Friday, 25 July 2008

Flashback: Day 4 (Rome, Vatican City)

Time to revel in gorgeous, unforgettable Italian holiday snaps. :) Proudly presenting:

After I Went to the Big Museum

:P

This is the afternoon after Dad and I emerged, dazed, from the Vatican. First stop: St Peter's!

Vatican Guard. Jessie, this is especially for you (and I apologise for missing the Swiss ones).


Just down the road from the Museum, on the Via di Porta Angelica, inside the Vatican City. The columns you can see are part of the border of the Square of St Peter.
St Peter's! Up close, it's a breath-taking sight. The camera can't capture this, but the sheer scale and openess of the square itself is amazing - it feels as if you're standing in the middle of infinite space.

Part of the colonnade that almost completely encloses the piazza (is it still a square if it's a circle?), topped with statues of the saints. This was designed by Bernini, though the dome was Michaelangelo's.

Central fountain, built to the plan of Carlo Moderno in the 17th century.

Beatiful Italian stonework. :)



What was I saying about the scale of this place?




And now, for a wander out from the Vatican and through the streets of Rome...

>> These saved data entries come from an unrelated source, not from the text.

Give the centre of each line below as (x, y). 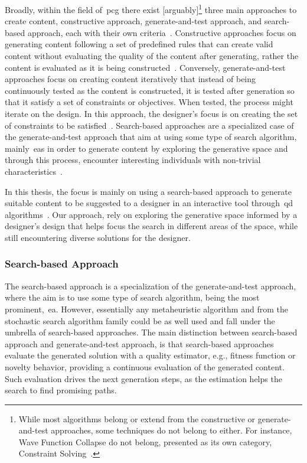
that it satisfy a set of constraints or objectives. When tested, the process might (149, 102)
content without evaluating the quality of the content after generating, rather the (152, 56)
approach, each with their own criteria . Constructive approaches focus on (162, 32)
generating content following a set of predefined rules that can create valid (139, 44)
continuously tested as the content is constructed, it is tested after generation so (150, 90)
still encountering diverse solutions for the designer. (98, 237)
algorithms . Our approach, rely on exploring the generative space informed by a (151, 214)
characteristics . (34, 171)
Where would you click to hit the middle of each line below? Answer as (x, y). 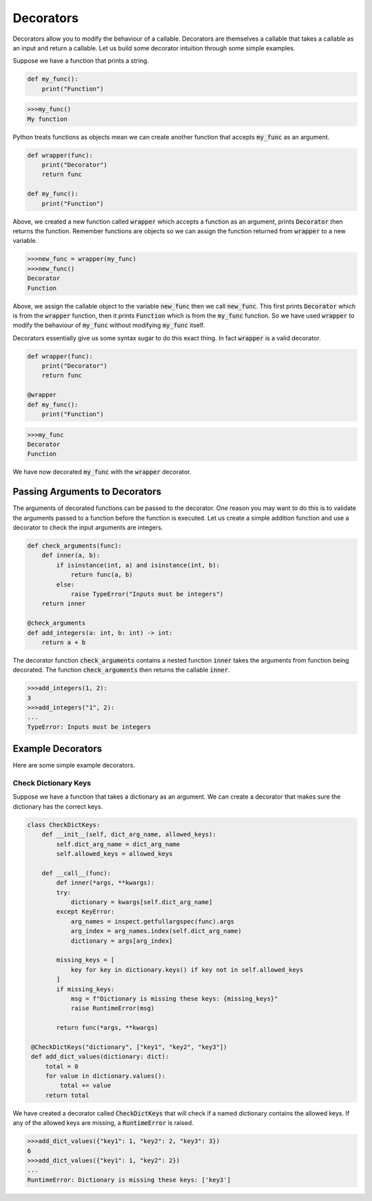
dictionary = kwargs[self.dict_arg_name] (142, 902)
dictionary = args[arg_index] (122, 941)
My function (48, 119)
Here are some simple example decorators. (74, 765)
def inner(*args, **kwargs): (105, 883)
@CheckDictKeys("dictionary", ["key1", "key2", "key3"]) (129, 1047)
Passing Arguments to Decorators (87, 492)
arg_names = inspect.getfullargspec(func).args (153, 921)
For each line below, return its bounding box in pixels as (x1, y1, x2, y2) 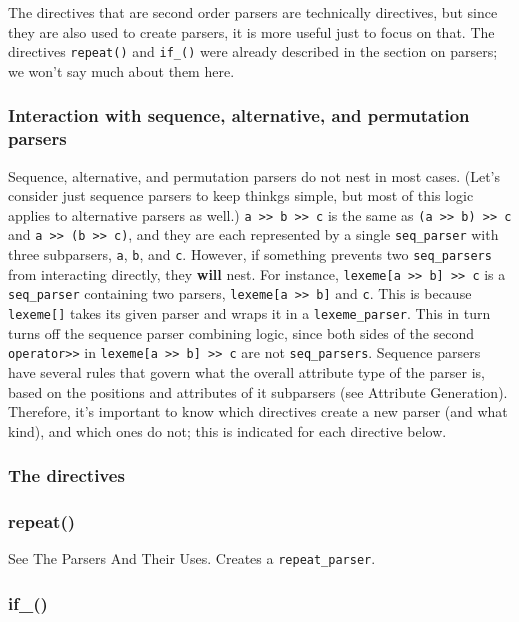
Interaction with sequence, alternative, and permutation (8, 103, 470, 128)
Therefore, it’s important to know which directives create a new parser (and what (8, 401, 508, 422)
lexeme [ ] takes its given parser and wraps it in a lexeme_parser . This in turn (8, 303, 491, 324)
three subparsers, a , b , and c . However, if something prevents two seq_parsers (8, 244, 492, 265)
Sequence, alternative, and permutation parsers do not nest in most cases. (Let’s (8, 165, 501, 186)
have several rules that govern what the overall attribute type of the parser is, (8, 361, 485, 382)
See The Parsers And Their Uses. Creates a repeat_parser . (8, 548, 376, 569)
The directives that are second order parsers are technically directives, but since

Maybe I should have edited the shots of architecture a little more, but... Well, what can I say? Constant beauty, and a digital camera. :P


Inside the Santa Maria degli Angeli (Saint Mary of the Angels), an immense basilica designed by Michaelangelo and built within the walls of the old Roman Baths of Diocletian. It seems a vast cavern, filled with the echoes of footsteps and the occasional (and strangely faint) call to worship. There's something raw about this place: it's much less richly decorated than many others we saw, disconcerting, oppressive, and somehow more majestic. As a way to show the immensity and grandeur of a divine being, it's hard to fault, but this place... It seems bigger than that, somehow.

Obviously, in a totally incomprehensible and inexpressible way. ^^




The meridian line, included at the order of Pope Clement IX at the beginning of the 18th century, which is used to measure time. At solstice and equinox, sunlight enters through a small hole in the church's wall and hits the tile on precise marks.

Now this is the grand organ. According to my painstaking calculations, it's just under the height of a three-storey building.


Yay! Ruins! These are part of the original Baths of Diocletian, reinforced with modern construction (the Roman parts, Dad told me, can be recognised by much more narrow bricks). Not to mention looking old, but there you go. :P



Pictures of Italian street life.



Now, this I can't go past. Ignore the fact that it's upside down (go with me for a second) - this is the mark of the city government. The initials stand for 'Senatus Populusque Romanus' (the Senate and the People of Rome), and... Ah, I'm not getting this out right, but: they're the same words, the same exactly, as were used during the time of the Roman Empire. They're 2000 years old. The heritage, the importance and the power of this just amazes me. To have such a connection to the lives and ideals of people that lived so long ago... It's beautiful. Unbelievable, and beautiful.




Back to Falcognana, and the walk home in the last of the day's light.